| Task statement |
Pictures aside, each entry has to be returned exactly as it stands.

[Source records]

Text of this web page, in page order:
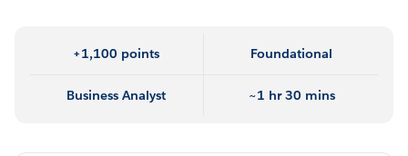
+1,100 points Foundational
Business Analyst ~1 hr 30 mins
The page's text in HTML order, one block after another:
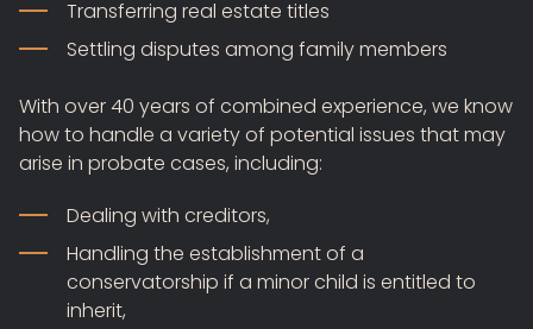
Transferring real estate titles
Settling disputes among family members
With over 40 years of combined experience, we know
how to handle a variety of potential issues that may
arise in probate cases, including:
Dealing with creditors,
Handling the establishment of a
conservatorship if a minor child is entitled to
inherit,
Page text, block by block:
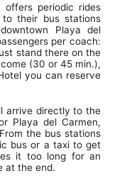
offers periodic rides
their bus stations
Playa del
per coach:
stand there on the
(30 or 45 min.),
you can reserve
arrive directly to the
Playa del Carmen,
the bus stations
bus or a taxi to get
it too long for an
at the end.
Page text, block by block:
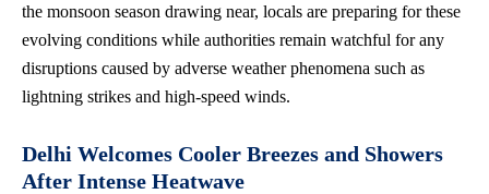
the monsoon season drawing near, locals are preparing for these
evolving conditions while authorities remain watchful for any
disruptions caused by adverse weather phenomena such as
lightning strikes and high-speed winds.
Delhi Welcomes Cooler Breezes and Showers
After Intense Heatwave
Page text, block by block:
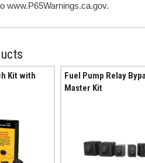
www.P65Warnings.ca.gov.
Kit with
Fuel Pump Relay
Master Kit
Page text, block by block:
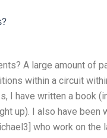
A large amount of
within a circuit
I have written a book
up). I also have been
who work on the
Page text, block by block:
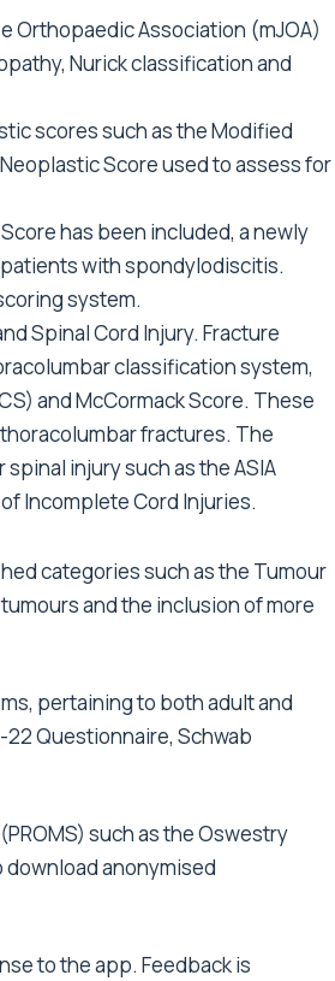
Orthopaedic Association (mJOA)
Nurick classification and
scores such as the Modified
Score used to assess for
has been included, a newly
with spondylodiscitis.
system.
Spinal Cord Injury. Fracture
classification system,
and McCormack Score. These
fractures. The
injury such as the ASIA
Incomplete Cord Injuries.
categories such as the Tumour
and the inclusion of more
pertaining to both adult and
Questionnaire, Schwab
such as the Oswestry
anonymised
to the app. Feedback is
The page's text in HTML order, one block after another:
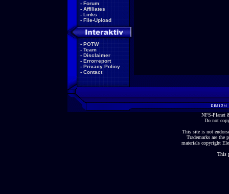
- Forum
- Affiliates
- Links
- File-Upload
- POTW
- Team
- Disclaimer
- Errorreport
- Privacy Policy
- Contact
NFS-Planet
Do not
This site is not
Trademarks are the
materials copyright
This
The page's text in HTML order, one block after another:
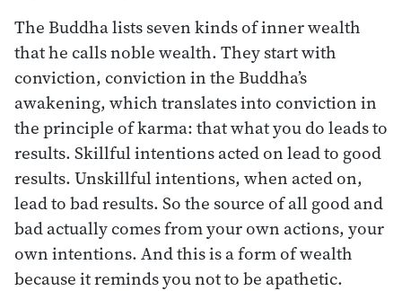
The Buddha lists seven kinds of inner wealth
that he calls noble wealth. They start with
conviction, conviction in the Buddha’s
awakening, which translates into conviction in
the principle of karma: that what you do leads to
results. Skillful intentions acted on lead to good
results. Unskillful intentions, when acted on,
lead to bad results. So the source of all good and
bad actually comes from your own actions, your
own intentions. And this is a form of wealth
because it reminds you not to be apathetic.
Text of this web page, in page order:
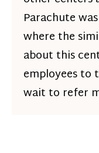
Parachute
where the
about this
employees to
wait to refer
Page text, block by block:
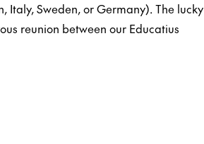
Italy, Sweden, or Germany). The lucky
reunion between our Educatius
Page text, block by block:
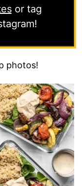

| Solution |
Text of this web page, in page order:
+1,100 points Foundational
Business Analyst ~1 hr 30 mins
The page's text in HTML order, one block after another:
Transferring real estate titles
Settling disputes among family members
With over 40 years of combined experience, we know
how to handle a variety of potential issues that may
arise in probate cases, including:
Dealing with creditors,
Handling the establishment of a
conservatorship if a minor child is entitled to
inherit,
Page text, block by block:
offers periodic rides
their bus stations
Playa del
per coach:
stand there on the
(30 or 45 min.),
you can reserve
arrive directly to the
Playa del Carmen,
the bus stations
bus or a taxi to get
it too long for an
at the end.
Page text, block by block:
the monsoon season drawing near, locals are preparing for these
evolving conditions while authorities remain watchful for any
disruptions caused by adverse weather phenomena such as
lightning strikes and high-speed winds.
Delhi Welcomes Cooler Breezes and Showers
After Intense Heatwave
Page text, block by block:
www.P65Warnings.ca.gov.
Kit with
Fuel Pump Relay
Master Kit
Page text, block by block:
A large amount of
within a circuit
I have written a book
up). I also have been
who work on the
Page text, block by block:
Orthopaedic Association (mJOA)
Nurick classification and
scores such as the Modified
Score used to assess for
has been included, a newly
with spondylodiscitis.
system.
Spinal Cord Injury. Fracture
classification system,
and McCormack Score. These
fractures. The
injury such as the ASIA
Incomplete Cord Injuries.
categories such as the Tumour
and the inclusion of more
pertaining to both adult and
Questionnaire, Schwab
such as the Oswestry
anonymised
to the app. Feedback is
The page's text in HTML order, one block after another:
- Forum
- Affiliates
- Links
- File-Upload
- POTW
- Team
- Disclaimer
- Errorreport
- Privacy Policy
- Contact
NFS-Planet
Do not
This site is not
Trademarks are the
materials copyright
This
The page's text in HTML order, one block after another:
The Buddha lists seven kinds of inner wealth
that he calls noble wealth. They start with
conviction, conviction in the Buddha’s
awakening, which translates into conviction in
the principle of karma: that what you do leads to
results. Skillful intentions acted on lead to good
results. Unskillful intentions, when acted on,
lead to bad results. So the source of all good and
bad actually comes from your own actions, your
own intentions. And this is a form of wealth
because it reminds you not to be apathetic.
Text of this web page, in page order:
Parachute
where the
about this
employees to
wait to refer
Page text, block by block:
Italy, Sweden, or Germany). The lucky
reunion between our Educatius
Page text, block by block:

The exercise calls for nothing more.